- WHAT YOU SHOULD DO -
From the line containing "Choice Hotels’s (NYSE:CHH)" through the last line of the entries, set down every line exactly and add nothing.

Records from a data collection
[Start of section]

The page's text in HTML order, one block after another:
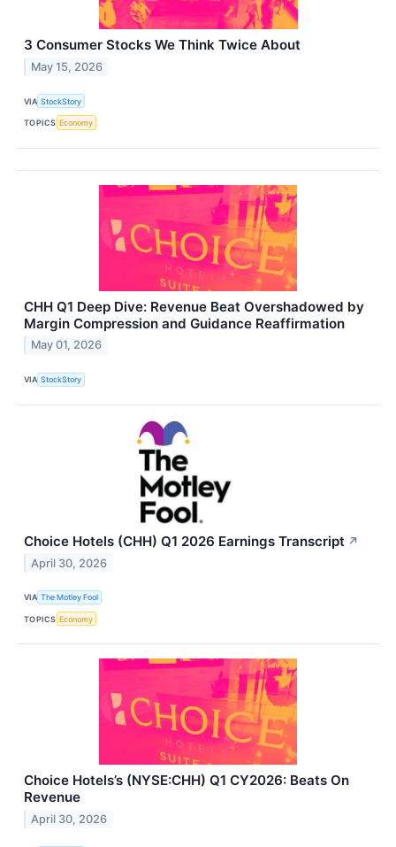
3 Consumer Stocks We Think Twice About
May 15, 2026
VIA StockStory
TOPICS Economy
CHH Q1 Deep Dive: Revenue Beat Overshadowed by
Margin Compression and Guidance Reaffirmation
May 01, 2026
VIA StockStory
Choice Hotels (CHH) Q1 2026 Earnings Transcript ↗
April 30, 2026
VIA The Motley Fool
TOPICS Economy
Choice Hotels’s (NYSE:CHH) Q1 CY2026: Beats On
Revenue
April 30, 2026

[End of section]

- ANSWER AREA -
Choice Hotels’s (NYSE:CHH) Q1 CY2026: Beats On
Revenue
April 30, 2026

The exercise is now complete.